Keeping Hands Clean and Summer Camp Trip Foods Safe

Does your child’s summer camp itinerary include outdoorsy trips that require them to bring snacks? How will you fulfill their taste buds while keeping perishable snacks safe? How will you make sure kids will clean their hands before eating? These trips will probably be in hot, sunny weather, and that can come with food safety risks. Let’s keep calm and be food safe this summer!

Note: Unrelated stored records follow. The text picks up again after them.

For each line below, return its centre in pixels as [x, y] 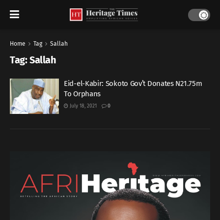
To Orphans [82, 94]
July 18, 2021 [82, 106]
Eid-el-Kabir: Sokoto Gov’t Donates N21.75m [133, 83]
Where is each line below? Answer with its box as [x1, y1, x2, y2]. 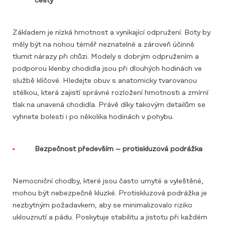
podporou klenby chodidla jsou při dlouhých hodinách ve [13, 64, 202, 73]
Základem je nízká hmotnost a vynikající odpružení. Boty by [13, 28, 210, 37]
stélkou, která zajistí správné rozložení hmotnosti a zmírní [13, 88, 208, 97]
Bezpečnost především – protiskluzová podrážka [35, 145, 202, 153]
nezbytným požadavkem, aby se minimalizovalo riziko [13, 201, 192, 209]
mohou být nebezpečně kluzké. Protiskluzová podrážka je [13, 189, 207, 197]
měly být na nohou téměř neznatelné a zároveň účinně [13, 40, 194, 49]
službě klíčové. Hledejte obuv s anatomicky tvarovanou [13, 76, 197, 85]
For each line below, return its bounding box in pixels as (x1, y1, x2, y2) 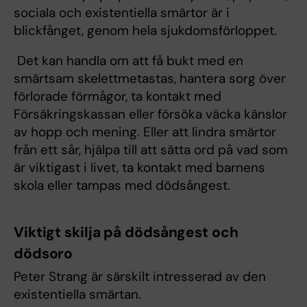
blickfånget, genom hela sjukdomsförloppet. (14, 22, 277, 40)
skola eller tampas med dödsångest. (14, 177, 230, 195)
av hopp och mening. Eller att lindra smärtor (14, 123, 276, 141)
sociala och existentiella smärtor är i (14, 4, 230, 22)
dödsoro (14, 244, 73, 264)
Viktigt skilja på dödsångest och (14, 223, 238, 243)
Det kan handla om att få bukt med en (14, 52, 243, 70)
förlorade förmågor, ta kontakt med (14, 88, 221, 106)
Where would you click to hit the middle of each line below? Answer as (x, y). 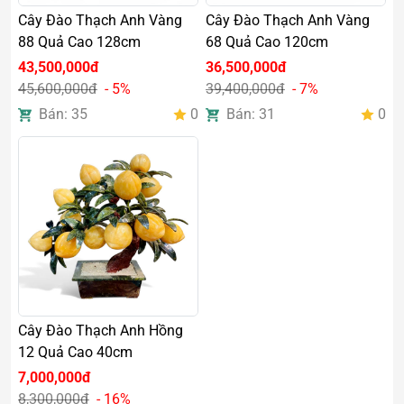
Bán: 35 (63, 114)
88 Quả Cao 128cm (79, 42)
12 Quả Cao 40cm (75, 352)
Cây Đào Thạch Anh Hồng (101, 331)
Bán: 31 (251, 114)
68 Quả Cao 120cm (267, 42)

Summer Camp Grocery Shopping

It’s important to kick-off the shopping strategy by making a list of items that you know the kiddies will enjoy devouring, especially if they are active and expending a lot of energy. Some items to consider are fruits and veggies, yogurt, cheese sticks, deli meats, bread, crackers, nutritional bars, popcorn and tortilla wraps. These items make great basics for fun and delicious summer camp meals. Once back from the grocery store, USDA recommends that you place all perishable items in the refrigerator, for safe storage, within 2 hours (summer months are hot; if the outside temperature is over 90⁰F, perishables should be refrigerated within 1 hour).

The Kitchen is Open

The easiest way to keep germs out of your kitchen is to wash your hands; a recent USDA observational study revealed that consumers were not washing their hands sufficiently 97 percent of the time. Give yourself time to wash your hands for a full 20 seconds with soap and warm water — that’s how long you should be washing to kill any germs that might be present. Once everything is clean, you are ready to start putting together easy and tasty meals for those exciting summer camp trips.

Shipped to Summer Camp

Proper storage is key to food safety when sending perishable meals to summer camp. Talk to the camp counselors to see if portable coolers, filled with ice, will be available on trips. Since perishable items should be kept safely cold (at 40°F or below) until it’s time to eat, pack items in an airtight container before placing them in the portable cooler. You can also pack perishable items in an insulated lunch bag with two cold sources (two ice packs or one frozen juice box or frozen bottle of water with one ice pack).